Waterfront Agreement Ends Deadlock
Neighbors and developer reach deal on condo project
After a long stalemate, and facing almost certain rejection from City Council, the developer of the hotly contested waterfront condo project at 222/300 E. Riverside finally has agreed to new project parameters that have won the hearty endorsement of community groups. The project ignited a citizen outcry over variances to the Waterfront Overlay Ordinance, which protects open space along the Lady Bird Lake shoreline; the controversy led to formation of a new city Waterfront Overlay Task Force charged with reviewing the ordinance and making recommendations for protecting the public interest.

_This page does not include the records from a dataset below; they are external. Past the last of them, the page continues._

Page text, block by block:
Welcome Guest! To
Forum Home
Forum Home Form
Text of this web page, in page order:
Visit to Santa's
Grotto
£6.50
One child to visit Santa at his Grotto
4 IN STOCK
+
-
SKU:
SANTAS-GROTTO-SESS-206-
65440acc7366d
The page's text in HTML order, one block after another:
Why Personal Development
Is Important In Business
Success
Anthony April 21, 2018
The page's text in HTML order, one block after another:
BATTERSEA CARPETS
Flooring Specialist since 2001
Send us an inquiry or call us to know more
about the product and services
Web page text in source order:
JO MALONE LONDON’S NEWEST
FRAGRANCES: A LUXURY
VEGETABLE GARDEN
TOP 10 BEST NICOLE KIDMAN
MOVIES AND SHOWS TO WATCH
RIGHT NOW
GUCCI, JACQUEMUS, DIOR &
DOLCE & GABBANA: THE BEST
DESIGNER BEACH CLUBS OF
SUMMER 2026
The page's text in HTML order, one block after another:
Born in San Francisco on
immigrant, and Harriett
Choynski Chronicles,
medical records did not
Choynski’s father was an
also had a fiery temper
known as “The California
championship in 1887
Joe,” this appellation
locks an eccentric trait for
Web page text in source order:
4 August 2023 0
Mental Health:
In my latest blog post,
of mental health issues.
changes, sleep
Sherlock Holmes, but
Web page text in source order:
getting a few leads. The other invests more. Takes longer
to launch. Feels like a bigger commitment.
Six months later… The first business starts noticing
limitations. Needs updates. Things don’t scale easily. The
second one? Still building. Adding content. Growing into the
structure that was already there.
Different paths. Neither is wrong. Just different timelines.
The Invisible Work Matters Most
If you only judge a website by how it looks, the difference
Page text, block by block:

CWS Capital Partners and the community advocates protesting its project – SaveTownLake.org and South River City Citizens – last week reached an agreement that both sides hold up as a model for future responsible high-rise development on the lake. Council Member Mike Martinez took the lead on publicly supporting the SaveTownLake.org position, which filed a lawsuit against the city to uphold the height limits originally set in the 1986 Waterfront Overlay Ordinance. The City Council also signaled its concurrence with the group's position, as did the Travis Co. Democratic Party and the Austin Neighborhoods Council. The broad support smoothed the way for a negotiated agreement, according to Tom Cooke, chairman of the SaveTownLake.org group. Cooke said each council member has independently indicated support for the brokered agreement.

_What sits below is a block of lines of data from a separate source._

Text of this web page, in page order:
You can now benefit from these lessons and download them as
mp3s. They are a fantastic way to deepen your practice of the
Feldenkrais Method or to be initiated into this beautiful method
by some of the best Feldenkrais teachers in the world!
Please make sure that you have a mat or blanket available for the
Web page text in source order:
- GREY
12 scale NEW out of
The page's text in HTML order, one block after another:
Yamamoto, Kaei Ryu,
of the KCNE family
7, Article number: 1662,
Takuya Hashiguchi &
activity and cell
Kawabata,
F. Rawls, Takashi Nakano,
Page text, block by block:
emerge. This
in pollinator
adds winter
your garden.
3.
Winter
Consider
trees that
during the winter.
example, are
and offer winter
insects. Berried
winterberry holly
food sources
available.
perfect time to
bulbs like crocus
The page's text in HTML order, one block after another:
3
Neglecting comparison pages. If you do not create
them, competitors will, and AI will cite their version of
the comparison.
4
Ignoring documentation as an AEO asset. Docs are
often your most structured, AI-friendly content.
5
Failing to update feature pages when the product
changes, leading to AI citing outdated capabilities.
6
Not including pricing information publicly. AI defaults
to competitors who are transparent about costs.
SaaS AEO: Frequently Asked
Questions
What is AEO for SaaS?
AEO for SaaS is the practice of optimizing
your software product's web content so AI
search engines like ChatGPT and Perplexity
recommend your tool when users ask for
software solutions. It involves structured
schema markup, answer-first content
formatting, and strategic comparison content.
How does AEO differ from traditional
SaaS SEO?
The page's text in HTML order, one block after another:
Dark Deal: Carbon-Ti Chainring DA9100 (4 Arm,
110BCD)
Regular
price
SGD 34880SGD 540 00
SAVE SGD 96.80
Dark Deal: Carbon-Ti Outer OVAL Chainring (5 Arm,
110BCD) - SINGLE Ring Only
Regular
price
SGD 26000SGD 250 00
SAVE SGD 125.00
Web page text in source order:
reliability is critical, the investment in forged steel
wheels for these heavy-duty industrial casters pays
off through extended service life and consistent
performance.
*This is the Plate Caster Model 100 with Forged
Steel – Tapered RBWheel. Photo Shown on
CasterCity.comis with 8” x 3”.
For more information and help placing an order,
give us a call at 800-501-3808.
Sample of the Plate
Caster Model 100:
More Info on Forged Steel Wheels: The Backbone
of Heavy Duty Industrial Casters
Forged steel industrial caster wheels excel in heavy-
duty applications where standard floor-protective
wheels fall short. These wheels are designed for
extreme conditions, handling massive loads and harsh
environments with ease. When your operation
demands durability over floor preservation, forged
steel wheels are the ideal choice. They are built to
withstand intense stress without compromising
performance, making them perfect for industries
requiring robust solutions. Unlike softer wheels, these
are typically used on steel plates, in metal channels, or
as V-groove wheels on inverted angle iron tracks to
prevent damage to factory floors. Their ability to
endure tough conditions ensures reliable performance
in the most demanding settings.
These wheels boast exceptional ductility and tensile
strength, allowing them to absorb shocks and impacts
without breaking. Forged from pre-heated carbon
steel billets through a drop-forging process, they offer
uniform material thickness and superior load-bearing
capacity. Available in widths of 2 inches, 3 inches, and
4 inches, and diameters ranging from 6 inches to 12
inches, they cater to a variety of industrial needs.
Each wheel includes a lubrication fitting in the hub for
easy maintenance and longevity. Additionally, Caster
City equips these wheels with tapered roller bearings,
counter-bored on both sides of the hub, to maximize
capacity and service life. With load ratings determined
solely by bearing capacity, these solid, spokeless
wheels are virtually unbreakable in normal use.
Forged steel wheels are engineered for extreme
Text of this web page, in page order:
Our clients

In contrasting council action on this developer-neighborhood conflict to the Northcross/Wal-Mart controversy, Council Member Lee Leffingwell pointed out that council was able to be a "hard-nosed and hard-headed" negotiator in this case, because it had the necessary power and leverage – CWS needed a council-approved variance.

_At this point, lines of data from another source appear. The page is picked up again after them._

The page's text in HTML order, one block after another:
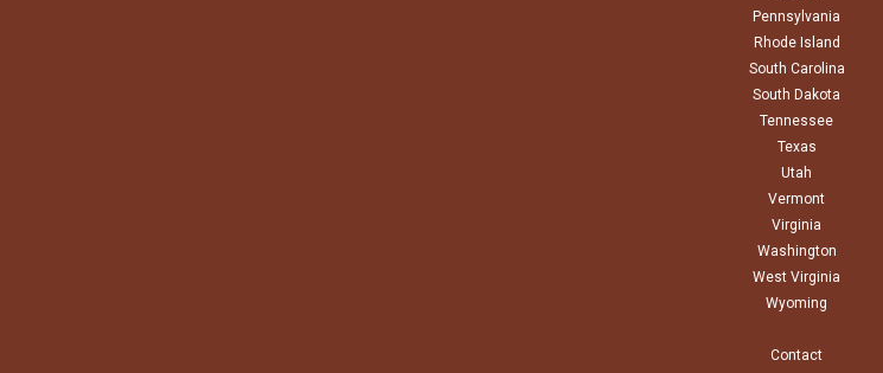
Pennsylvania
Rhode Island
South Carolina
South Dakota
Tennessee
Texas
Utah
Vermont
Virginia
Washington
West Virginia
Wyoming
Contact
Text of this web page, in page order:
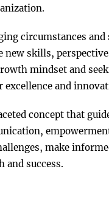
circumstances and
new skills,
mindset and
and
concept that
make
success.
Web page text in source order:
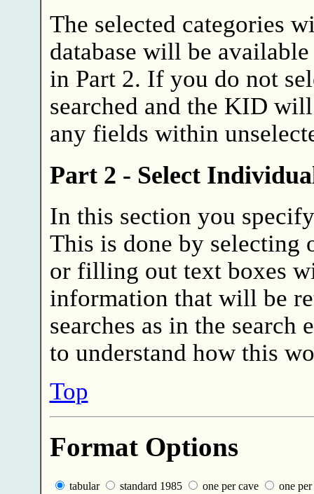
The selected categories
database will be
in Part 2. If you do not
searched and the KID
any fields within
Part 2 - Select
In this section you
This is done by selecting
or filling out text boxes
information that will be
searches as in the search
to understand how this
Top
Format Options
tabular standard 1985 one per cave one
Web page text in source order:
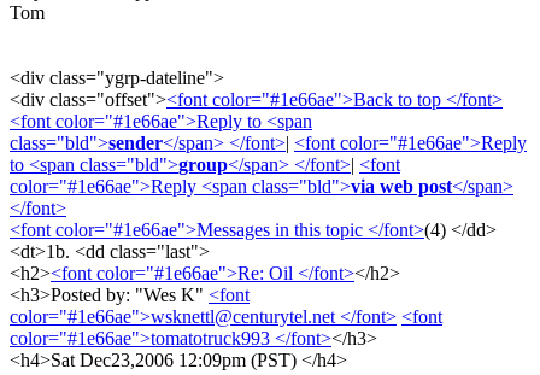
Tom
<div class="ygrp-dateline">
<div class="offset"><font color="#1e66ae">Back to top </font>
<font color="#1e66ae">Reply to <span
class="bld">sender</span> </font>| <font color="#1e66ae">Reply
to <span class="bld">group</span> </font>| <font
color="#1e66ae">Reply <span class="bld">via web post</span>
</font>
<font color="#1e66ae">Messages in this topic </font>(4) </dd>
<dt>1b. <dd class="last">
<h2><font color="#1e66ae">Re: Oil </font></h2>
<h3>Posted by: "Wes K" <font
color="#1e66ae">wsknettl@centurytel.net </font> <font
color="#1e66ae">tomatotruck993 </font></h3>
<h4>Sat Dec23,2006 12:09pm (PST) </h4>
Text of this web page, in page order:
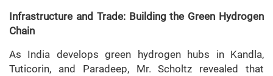
Infrastructure and Trade: Building the Green Hydrogen
Chain
As India develops green hydrogen hubs in Kandla,
Tuticorin, and Paradeep, Mr. Scholtz revealed that
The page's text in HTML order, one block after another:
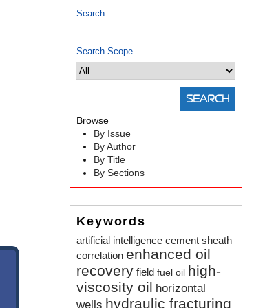
Search
Search Scope
Browse
By Issue
By Author
By Title
By Sections
Keywords
artificial intelligence cement sheath
correlation enhanced oil
recovery field fuel oil high-
viscosity oil horizontal
wells hydraulic fracturing

The developer earned community accord by agreeing to build no higher than 96 feet; its site plan had shown condo towers of 200 feet, which both the neighborhood and SaveTownLake.org criticized as inappropriately out of scale. For their part, the advocates agreed to a 150-foot building setback from the shoreline, rather than the 200-foot setback required by the Waterfront Overlay Ordinance. However, within the 50-foot "secondary setback," the developer agreed to limit building heights to a low-rise 35 feet. CWS also agreed to permanently dedicate to the city as parkland the entire 1.5-square-mile area of the 150-foot waterfront setback; the park will include an extension of the Town Lake Trail that connects along protected creek frontage to Riverside Drive. "The revised plan illustrates responsible development along the shores of Lady Bird Lake," said Cooke.
With the new agreement, CWS attorney Richard T. Suttle Jr. will withdraw the existing site plans and council appeals. Said Suttle, "CWS is pleased that all of the parties were able to figure out a way to redevelop this property and respect the community values associated with the Waterfront Overlay Ordinance." He said a new plan will be filed soon; it will still need to undergo review from the Parks & Recreation Department, the Planning Commission, and City Council.
Leffingwell expects the new project to be filed as a planned unit development. Use of PUD zoning allows special-project concessions without setting the precedent of a variance to the Waterfront Overlay, which both Martinez and Leffingwell have opposed on principle. New, improved PUD zoning guidelines that incorporate better planning principles, community benefits, and green-building standards now are moving toward consideration by the Planning Commission and the council. Leffingwell said council can require the developer to meet the new PUD standards.